*WHAT TO PRODUCE*
Skip the pictures. Transcribe the rest of the data below without changing a word.

*DATA EXTRACT*
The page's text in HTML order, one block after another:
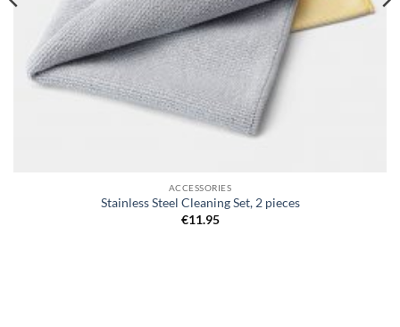
ACCESSORIES
Stainless Steel Cleaning Set, 2 pieces
€11.95

*ANSWER SECTION*
The page's text in HTML order, one block after another:
ACCESSORIES
Stainless Steel Cleaning Set, 2 pieces
€11.95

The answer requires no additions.